» **Try it**
Go through the listing below and show each line that has the word "prevent".

————————

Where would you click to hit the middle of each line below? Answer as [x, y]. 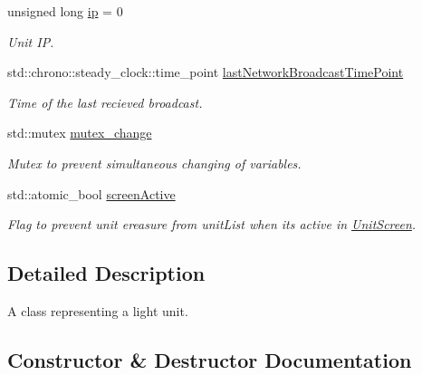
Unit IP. [31, 41]
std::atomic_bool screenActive [91, 193]
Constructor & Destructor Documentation [210, 359]
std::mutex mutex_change [80, 133]
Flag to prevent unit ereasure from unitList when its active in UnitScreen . [212, 224]
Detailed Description [106, 273]
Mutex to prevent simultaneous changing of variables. [154, 163]
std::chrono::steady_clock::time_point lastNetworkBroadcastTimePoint [206, 72]
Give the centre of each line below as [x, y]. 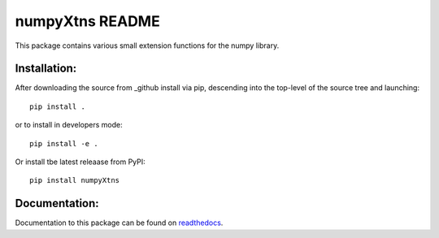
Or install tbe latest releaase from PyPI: [80, 162]
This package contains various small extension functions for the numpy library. [147, 45]
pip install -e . [64, 143]
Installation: [46, 69]
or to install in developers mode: [69, 125]
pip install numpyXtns [75, 180]
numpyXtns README [87, 21]
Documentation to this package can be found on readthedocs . [119, 223]
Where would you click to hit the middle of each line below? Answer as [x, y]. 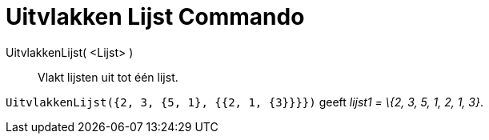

————————

» **Task output**
Flag to prevent unit ereasure from unitList when its active in UnitScreen . [212, 224]
Mutex to prevent simultaneous changing of variables. [154, 163]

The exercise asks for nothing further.